Because the GDAP1 gene is expressed in Schwann cells and neurons, it is associated with a wide spectrum of neuropathologic abnormalities, leading to the possible existence of several types of CMT, such as axonal, demyelinating, or intermediate AR CMT (Baxter et al. 2002; Cuesta et al. 2002; Senderek et al. 2003). In this study, sural nerve biopsy of our AD CMT patient (Fig. 1a, I-1) demonstrated both an axonal and demyelinating form of neuropathy. The axonal degeneration and demyelination produced by the GDAP1 mutation can be explained by the fact that GDAP1 is involved in the developmental steps needed for the formation and maintenance of myelin. Thus, GDAP1 mutations will add to our understanding of the biopsy findings in the AD CMT patient.

Most AR CMT patients with the GDAP1 gene mutation show a very early disease onset, usually during infancy, with a severe phenotype that can include vocal cord paresis, diaphragmatic paralysis, or kyphoscoliosis (Birouk et al. 2003; Stojkovic et al. 2004). The majority of patients with this type of AR CMT have delayed developmental milestones due to the marked weakness and wasting of the distal muscles of the four limbs, which lead to severe disability and the use of a wheelchair at the beginning of their second decade (Bernard et al. 2006). In addition, the duality of phenotypes was displayed within an AR CMT family having the same mutation site in GDAP1 (Nelis et al. 2002). However, it has been reported that AD CMT patients with the R120W GDAP1 mutation experience disease onset at the end of their second decade, show very slow disease progression, and have a much milder phenotype than patients with AR CMT (Claramunt et al. 2005).
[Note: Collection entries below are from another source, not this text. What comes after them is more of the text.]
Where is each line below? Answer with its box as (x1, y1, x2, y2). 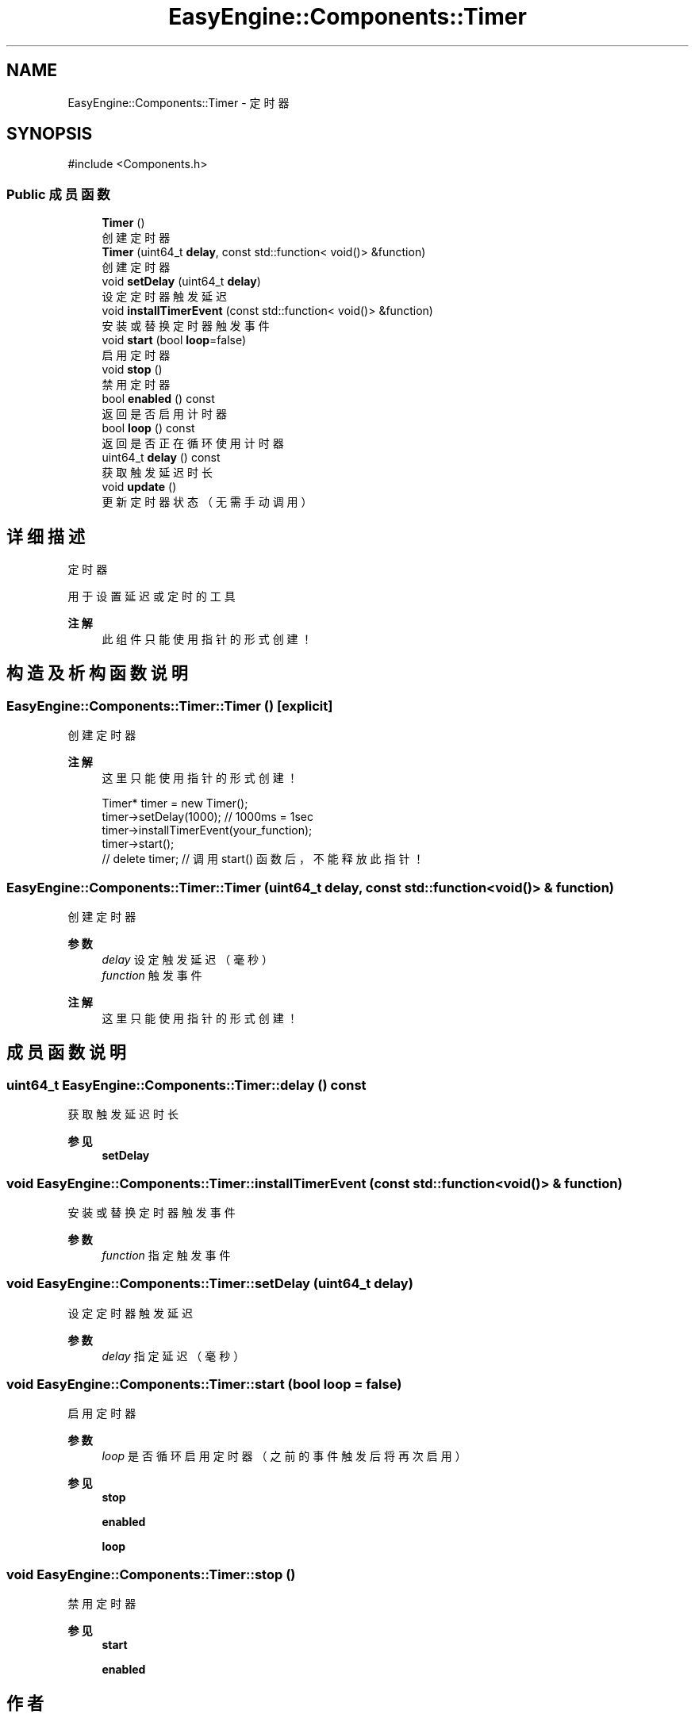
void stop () (102, 362, 163, 377)
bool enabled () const (102, 392, 215, 406)
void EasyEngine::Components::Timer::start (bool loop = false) (6, 1376, 402, 1393)
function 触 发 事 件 (102, 968, 202, 982)
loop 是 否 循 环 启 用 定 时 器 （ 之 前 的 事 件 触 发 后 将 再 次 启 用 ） (102, 1449, 467, 1463)
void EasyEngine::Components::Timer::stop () (6, 1566, 296, 1582)
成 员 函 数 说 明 (6, 1042, 126, 1063)
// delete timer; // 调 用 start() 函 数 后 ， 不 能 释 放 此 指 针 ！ (102, 852, 424, 866)
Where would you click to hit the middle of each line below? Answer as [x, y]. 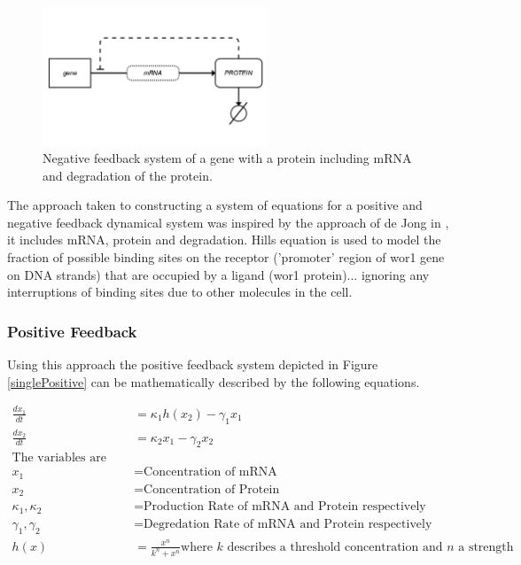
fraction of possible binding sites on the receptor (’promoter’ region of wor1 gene [226, 257]
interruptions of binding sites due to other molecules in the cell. [180, 292]
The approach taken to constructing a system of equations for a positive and [215, 205]
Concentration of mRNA [210, 472]
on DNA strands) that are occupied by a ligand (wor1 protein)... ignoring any [218, 274]
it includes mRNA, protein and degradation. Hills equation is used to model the [224, 240]
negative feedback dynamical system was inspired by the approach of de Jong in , [228, 222]
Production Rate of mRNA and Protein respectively [285, 507]
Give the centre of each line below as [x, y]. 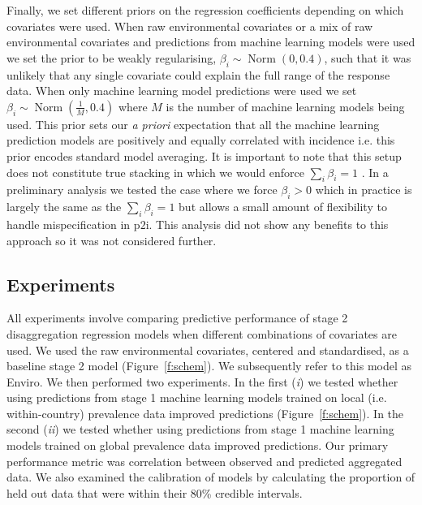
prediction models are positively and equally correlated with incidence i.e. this [201, 140]
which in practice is [364, 190]
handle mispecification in [69, 224]
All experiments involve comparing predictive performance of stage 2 [177, 318]
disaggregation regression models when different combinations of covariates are [202, 333]
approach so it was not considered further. [112, 240]
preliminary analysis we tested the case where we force [142, 190]
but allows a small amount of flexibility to [283, 207]
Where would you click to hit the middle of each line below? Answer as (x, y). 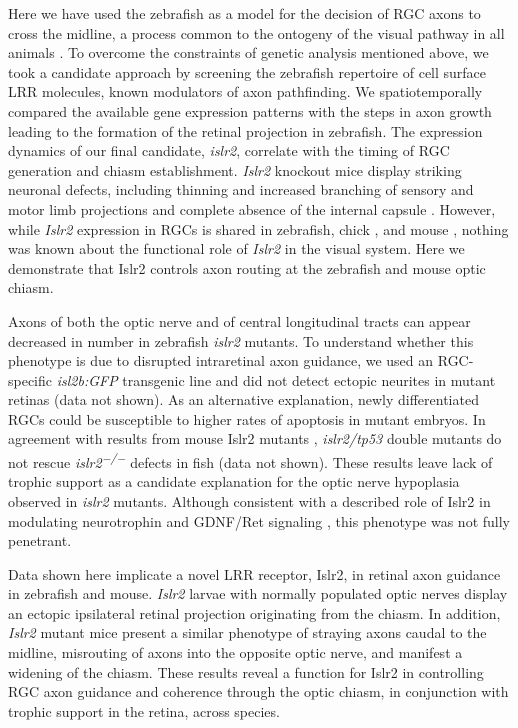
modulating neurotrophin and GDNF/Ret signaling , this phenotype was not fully (259, 520)
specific (30, 379)
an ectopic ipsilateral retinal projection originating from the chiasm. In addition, (254, 612)
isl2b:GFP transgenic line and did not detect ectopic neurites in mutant (276, 379)
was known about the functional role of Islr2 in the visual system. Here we (236, 248)
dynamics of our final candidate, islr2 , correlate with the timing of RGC (229, 150)
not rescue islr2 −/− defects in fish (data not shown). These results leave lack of (250, 460)
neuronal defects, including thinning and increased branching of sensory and (241, 189)

In our study, the phenotypes of our AD CMT patients were very similar to those of the Spanish AD CMT patients with the R120W GDAP1 mutation. Patient 1 was in his mid-third decade at disease onset, and his daughter began to show signs of the disease during her second decade. The proband (M/68) and her daughter (F/36) are currently able to walk on their own and need no orthopedic devices. Even though further evaluations are needed to confirm the hypothesis, the clinical features of GDAP1 mutations may differ between patients with AR CMT and those with AD CMT.